▸ TASK OBJECTIVE: Line by line, retype the material below exactly, from its first line up to and including the one holding "In addition, the".

· · · · ·

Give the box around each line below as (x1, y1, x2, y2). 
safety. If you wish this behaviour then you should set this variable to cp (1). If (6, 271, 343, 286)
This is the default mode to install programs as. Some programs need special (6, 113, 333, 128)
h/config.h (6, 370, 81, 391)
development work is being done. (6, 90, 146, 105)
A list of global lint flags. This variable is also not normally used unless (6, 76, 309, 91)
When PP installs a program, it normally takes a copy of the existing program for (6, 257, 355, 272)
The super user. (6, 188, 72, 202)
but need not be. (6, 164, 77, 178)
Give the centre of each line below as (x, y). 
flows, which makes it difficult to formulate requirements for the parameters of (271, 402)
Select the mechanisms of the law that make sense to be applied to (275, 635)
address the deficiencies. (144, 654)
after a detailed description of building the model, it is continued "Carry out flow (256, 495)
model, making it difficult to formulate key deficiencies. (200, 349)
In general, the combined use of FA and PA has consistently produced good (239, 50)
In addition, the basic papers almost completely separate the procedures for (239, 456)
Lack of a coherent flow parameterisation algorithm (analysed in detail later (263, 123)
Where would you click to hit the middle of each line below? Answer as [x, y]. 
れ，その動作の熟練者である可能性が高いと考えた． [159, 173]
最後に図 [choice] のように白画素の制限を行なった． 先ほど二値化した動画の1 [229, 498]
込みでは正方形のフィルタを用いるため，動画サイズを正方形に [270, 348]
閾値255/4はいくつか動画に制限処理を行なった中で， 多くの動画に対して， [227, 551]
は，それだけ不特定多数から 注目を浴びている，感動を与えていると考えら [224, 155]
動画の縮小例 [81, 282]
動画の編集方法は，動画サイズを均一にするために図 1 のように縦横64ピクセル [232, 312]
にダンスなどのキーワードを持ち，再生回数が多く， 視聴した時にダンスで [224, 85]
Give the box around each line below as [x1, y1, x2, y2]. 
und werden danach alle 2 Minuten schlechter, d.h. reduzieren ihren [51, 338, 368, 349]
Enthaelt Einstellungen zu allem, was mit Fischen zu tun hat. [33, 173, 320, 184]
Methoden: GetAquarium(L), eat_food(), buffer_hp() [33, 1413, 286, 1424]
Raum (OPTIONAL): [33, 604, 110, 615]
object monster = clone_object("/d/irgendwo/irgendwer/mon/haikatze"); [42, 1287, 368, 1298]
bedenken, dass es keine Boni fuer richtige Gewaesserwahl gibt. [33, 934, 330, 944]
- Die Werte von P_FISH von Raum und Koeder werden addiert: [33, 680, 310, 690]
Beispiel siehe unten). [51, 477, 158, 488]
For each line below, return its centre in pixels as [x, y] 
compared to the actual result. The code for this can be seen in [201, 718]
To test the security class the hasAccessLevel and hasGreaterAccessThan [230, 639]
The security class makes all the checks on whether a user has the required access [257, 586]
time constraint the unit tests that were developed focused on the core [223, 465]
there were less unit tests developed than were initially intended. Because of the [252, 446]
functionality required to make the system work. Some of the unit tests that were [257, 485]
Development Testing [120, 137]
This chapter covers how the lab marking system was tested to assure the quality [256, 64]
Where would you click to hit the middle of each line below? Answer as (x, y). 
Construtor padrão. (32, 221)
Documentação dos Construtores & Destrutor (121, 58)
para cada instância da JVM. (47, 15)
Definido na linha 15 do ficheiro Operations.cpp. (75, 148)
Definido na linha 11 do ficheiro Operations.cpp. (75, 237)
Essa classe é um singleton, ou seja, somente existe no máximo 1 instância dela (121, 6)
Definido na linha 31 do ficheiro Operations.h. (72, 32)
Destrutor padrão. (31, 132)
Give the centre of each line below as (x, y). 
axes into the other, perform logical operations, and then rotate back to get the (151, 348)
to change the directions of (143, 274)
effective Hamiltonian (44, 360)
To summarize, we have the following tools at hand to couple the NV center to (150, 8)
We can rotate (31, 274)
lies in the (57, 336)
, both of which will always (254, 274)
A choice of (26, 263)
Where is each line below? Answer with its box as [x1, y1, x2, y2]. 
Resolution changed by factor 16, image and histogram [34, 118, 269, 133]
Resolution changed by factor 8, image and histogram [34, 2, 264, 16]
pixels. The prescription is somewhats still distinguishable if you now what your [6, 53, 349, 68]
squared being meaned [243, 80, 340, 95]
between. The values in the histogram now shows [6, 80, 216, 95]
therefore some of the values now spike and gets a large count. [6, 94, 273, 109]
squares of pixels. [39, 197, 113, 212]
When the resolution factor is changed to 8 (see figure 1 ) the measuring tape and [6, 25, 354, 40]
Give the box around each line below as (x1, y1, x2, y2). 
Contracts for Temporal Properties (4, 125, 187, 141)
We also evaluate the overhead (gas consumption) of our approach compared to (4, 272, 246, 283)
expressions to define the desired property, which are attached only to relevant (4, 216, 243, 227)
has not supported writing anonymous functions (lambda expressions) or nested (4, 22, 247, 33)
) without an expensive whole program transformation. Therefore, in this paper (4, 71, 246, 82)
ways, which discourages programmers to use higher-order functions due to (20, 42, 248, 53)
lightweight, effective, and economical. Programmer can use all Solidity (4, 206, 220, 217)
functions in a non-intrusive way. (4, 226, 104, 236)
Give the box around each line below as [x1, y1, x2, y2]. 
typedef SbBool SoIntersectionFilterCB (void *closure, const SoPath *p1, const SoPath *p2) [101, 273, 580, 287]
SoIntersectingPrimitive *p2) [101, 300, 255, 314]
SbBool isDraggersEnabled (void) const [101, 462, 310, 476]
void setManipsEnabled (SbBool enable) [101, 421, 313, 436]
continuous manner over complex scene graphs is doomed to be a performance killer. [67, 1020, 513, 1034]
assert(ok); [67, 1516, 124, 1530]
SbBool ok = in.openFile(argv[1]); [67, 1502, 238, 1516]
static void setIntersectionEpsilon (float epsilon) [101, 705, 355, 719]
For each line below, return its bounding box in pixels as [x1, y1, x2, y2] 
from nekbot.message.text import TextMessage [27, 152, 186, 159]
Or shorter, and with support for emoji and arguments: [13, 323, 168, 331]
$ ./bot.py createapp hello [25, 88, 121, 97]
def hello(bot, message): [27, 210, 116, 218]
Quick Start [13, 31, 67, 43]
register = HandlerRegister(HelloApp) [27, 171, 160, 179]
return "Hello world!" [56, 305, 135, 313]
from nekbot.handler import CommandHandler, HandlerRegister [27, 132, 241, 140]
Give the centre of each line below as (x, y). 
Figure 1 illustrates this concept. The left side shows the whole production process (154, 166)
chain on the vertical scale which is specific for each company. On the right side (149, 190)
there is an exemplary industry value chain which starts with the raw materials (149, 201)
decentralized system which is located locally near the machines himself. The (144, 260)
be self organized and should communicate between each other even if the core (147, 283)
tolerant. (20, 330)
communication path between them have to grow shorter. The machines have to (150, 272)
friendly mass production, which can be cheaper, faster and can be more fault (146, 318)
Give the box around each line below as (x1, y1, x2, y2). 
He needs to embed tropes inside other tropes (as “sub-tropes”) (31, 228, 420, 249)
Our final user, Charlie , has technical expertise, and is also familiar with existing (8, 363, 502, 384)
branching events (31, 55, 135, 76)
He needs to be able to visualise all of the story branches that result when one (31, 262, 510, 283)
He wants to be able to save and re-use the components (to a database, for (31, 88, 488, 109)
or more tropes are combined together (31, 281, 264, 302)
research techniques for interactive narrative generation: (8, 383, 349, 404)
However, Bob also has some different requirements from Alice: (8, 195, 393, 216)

· · · · ·

▸ RESPONSE BELOW:
Give the box around each line below as (x1, y1, x2, y2). 
safety. If you wish this behaviour then you should set this variable to cp (1). If (6, 271, 343, 286)
This is the default mode to install programs as. Some programs need special (6, 113, 333, 128)
h/config.h (6, 370, 81, 391)
development work is being done. (6, 90, 146, 105)
A list of global lint flags. This variable is also not normally used unless (6, 76, 309, 91)
When PP installs a program, it normally takes a copy of the existing program for (6, 257, 355, 272)
The super user. (6, 188, 72, 202)
but need not be. (6, 164, 77, 178)
Give the centre of each line below as (x, y). 
flows, which makes it difficult to formulate requirements for the parameters of (271, 402)
Select the mechanisms of the law that make sense to be applied to (275, 635)
address the deficiencies. (144, 654)
after a detailed description of building the model, it is continued "Carry out flow (256, 495)
model, making it difficult to formulate key deficiencies. (200, 349)
In general, the combined use of FA and PA has consistently produced good (239, 50)
In addition, the basic papers almost completely separate the procedures for (239, 456)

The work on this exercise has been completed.